I’d a good spot for shitting, behind a bush. Rhododendron. Great cover and it wasn’t jaggy, even offered a bit of protection from the wind and rain. Used to be swampland so the soil a tad watery, but I’d set up the plank (borrowed from a building site) on two bricks to balance over. The boys danced their pink arses round the bush until we backfill and picked a new spot nearby. But it wasn’t easy. All the good spots were already shit in.
Something like a bird screeched. I breenged down the slope, almost slipping, gorge rising even higher in my throat. I was ready to trepan whatever dirty bastard thought he could shit in our hole and get away with it. But it was an old man, shirt and tie, boiler suit unbuttoned, scrawny body laid bare. His arse had fallen off the plank and he’d fell backwards, a soft oily landing in his own watery waste. Even with the wind and rain beginning to whip he stunk worse than a bloated plague rat. He could have been anything between fifty-to-ninety years old. The screech from his mouth was enough to wake the weans, as the slow-motion, knee-splaying parody tried to right himself. ‘Can you no help me son?’ He peered at me with grey eyes and held his hand out in lamentation. ‘Is that you son? Is that you Daniel?’
I wasn’t going to grab that hand, but I held out a copy of The Sun, quality bog roll in anybody’s language, for him to grasp. And with a groan, he found purchase and stood before me in all his glory. He quickly buttoned himself into the body of his boiler suit and adjusted his tie. His boots were worming, a toe poking out.
‘Havenae got a fag son, have you?’
Shook my head. ‘Nah, don’t smoke.’
He gave a wee stagger and I held him by the elbow as he looked as if he was going to have a stroke and fall over.
‘Sorry, son, sometimes I get the shits and need to go, when I’ve just been. It’s hell. Hell on earth.’
‘Aye,’ I said. ‘That’s a shame.’
‘Your old man was the salt of the earth you know.’

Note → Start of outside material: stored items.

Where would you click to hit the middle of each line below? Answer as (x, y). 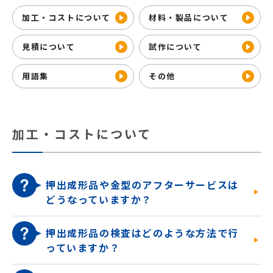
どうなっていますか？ (99, 199)
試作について (175, 47)
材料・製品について (189, 17)
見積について (49, 47)
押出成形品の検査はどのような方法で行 (142, 233)
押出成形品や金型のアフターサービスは (142, 185)
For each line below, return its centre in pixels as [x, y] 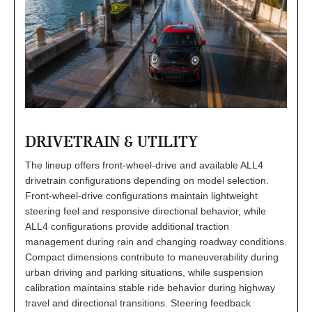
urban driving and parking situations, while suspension [144, 272]
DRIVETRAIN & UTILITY [111, 141]
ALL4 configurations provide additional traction [127, 226]
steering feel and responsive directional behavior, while [146, 211]
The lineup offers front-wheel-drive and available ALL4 [144, 165]
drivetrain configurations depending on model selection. [147, 180]
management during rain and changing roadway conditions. [156, 241]
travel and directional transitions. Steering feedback [138, 303]
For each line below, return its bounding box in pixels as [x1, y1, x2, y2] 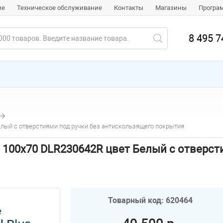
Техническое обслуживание [17, 4, 102, 11]
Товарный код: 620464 [108, 195, 193, 205]
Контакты [114, 4, 143, 11]
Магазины [155, 4, 187, 11]
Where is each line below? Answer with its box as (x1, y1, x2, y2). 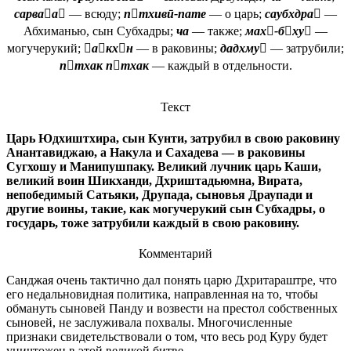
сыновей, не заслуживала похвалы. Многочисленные (6, 315, 292, 329)
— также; (189, 24, 245, 38)
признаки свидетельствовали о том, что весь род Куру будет (6, 329, 327, 343)
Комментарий (139, 246, 212, 260)
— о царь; (206, 7, 265, 21)
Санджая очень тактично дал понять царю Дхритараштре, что (6, 273, 337, 287)
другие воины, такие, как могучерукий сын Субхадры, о (6, 201, 325, 215)
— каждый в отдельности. (148, 59, 292, 73)
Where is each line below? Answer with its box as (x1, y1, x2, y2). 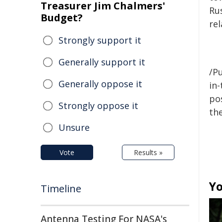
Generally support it (58, 56, 145, 68)
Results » (134, 148, 163, 157)
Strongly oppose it (58, 100, 138, 111)
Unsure (58, 121, 90, 133)
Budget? (41, 11, 83, 24)
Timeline (41, 182, 81, 195)
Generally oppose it (58, 78, 142, 90)
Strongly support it (58, 34, 141, 46)
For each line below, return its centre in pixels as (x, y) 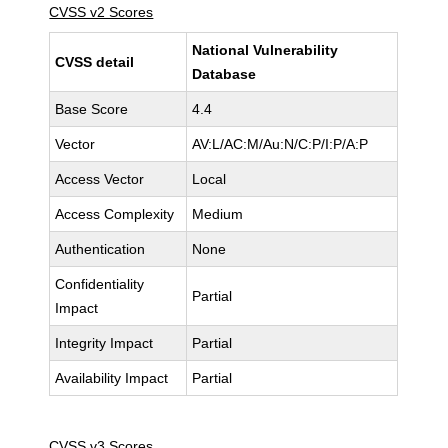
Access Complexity (115, 214)
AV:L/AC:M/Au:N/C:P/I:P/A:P (280, 144)
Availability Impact (112, 378)
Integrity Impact (104, 343)
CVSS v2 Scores (101, 12)
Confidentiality (100, 284)
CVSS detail (95, 62)
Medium (218, 214)
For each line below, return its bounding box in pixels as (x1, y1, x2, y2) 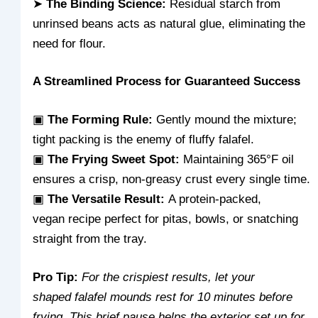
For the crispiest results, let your (82, 270, 256, 284)
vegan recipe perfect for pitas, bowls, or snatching (33, 212, 299, 226)
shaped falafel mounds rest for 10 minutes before (33, 290, 293, 304)
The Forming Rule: (48, 112, 153, 126)
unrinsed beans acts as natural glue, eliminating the (33, 16, 306, 31)
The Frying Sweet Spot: (48, 152, 180, 166)
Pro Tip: (33, 270, 79, 284)
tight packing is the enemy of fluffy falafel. (33, 132, 255, 146)

His voice had a fervent ring and I didn’t stop him, or caution him, my Da was more a desolation, a salt to earth.
‘And your mother! Whit a great wee woman she was.’ He cocked his head to look up at me. ‘You’re just like her. You havenae got a fag, have yeh?’
‘Nah, I don’t smoke.’
‘Aye, old habits die hard.’
A rumble in my stomach and I thought I’d have to go in front of him. ‘No, about time you were moving on, old fellow.’ Nodded my head in the general direction of the tarmac road. Other folk were beginning to stir, heads going from side to side, looking for likely spots to shit.
‘Aye,’ he sighed. ‘I remember when I used to walk down Kilbowie Road and I’d see the QE2 rising above the tenements. I was just a boy and I hated the noise and the cold and the hard work, but what I’d give for it now. At least you could nip away and park your arse for a few minutes in a stall.’
‘But all that runoff into the Clyde. Wasn’t good for the water.’
‘Whit dae you know?’ He was turning nasty on me.
I didn’t have time for it, but tried to pacify him. ‘Look, old man, some people had houses with toilets in them and all the works. And what did they dae? Vandalised them. Ran them into the ground. Didn’t know how to live as civilised beings. Think of it, all those hundreds of thousands of miles of pipes, all going to waste.’ I sniffed. ‘And anway, it’s a well-known fact that it’s healthier for you, to go outside. You and your children build up immunity to all manner of things.’ He didn’t seem convinced. ‘And think of the smell. When you’re outside, you can empty your guts and the wind takes it away and you’re feeding the soil, when you cover over your shit. It’s organic. All natural.’
I shooed him away.
‘You’ve been listening too much to the googlebox,’ he muttered, shifting his feet and stumbling away. ‘If you believe that shite, you’ll believe anything. In a hole in the ground lived a Hobbit, right enough. Didn’t think I’d be meeting wan at my age. But there you go.’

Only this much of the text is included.